Ronald G Minnich <[EMAIL PROTECTED]> writes:
> On 7 Feb 2001, Eric W. Biederman wrote:
>
> > I keep trying to develop this very limited focus for the ``linuxbios''
> > code. My current definition boils down to:
> >
> > Initialize CPU.
> > Initialize NorthBridge.
> > Turn on RAM.
> > Turn on serial port/(whatever backs printk)
> > Find kernel in flash, load it in memory and jump to it.
> >
> > Does this list need anymore?
>
>
> well, for alpha, only you really know ...
Well I missed hardware tables...
For the hardware you can't probe for. IRQ routers, and
embedded ISA devices mostly.
I won't argue that but I was talking in general. For x86 and
for bootstraping we of currently need to do a bit more. Because
linux doesn't do a few things yet. On alpha the kernels hardware
knowledge is a little better so I can get away with being pure :)

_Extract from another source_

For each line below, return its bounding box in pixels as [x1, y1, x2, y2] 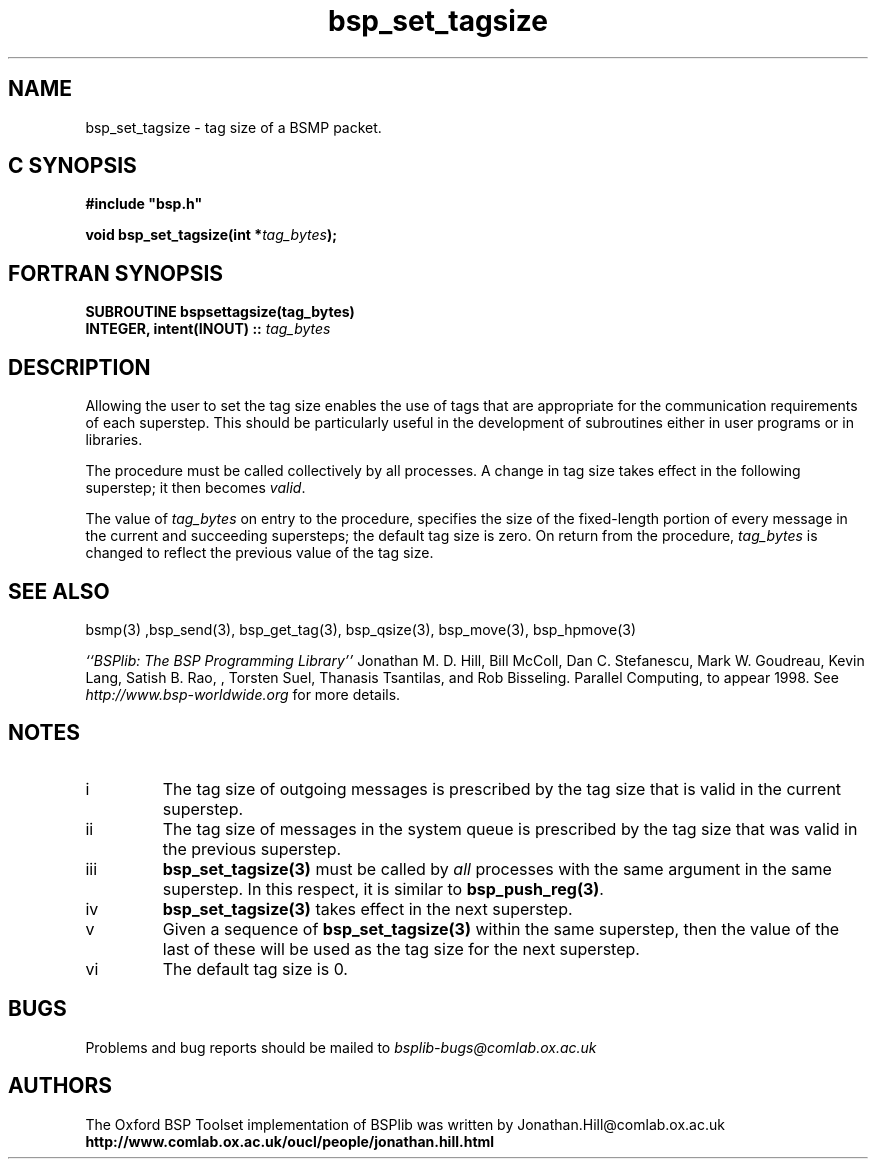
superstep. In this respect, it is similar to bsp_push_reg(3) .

What I am trying to define is where linuxBIOS aims to be.
I'm guess I'm trying to get a little better definition than:
LinuxBIOS does some minimal setup before jumping to the linux
kernel...
Having a definition that allows us to do the same thing every time
for a chipset (baring tables), and yet still be flexible enough for
the embedded guys would be something nice to have.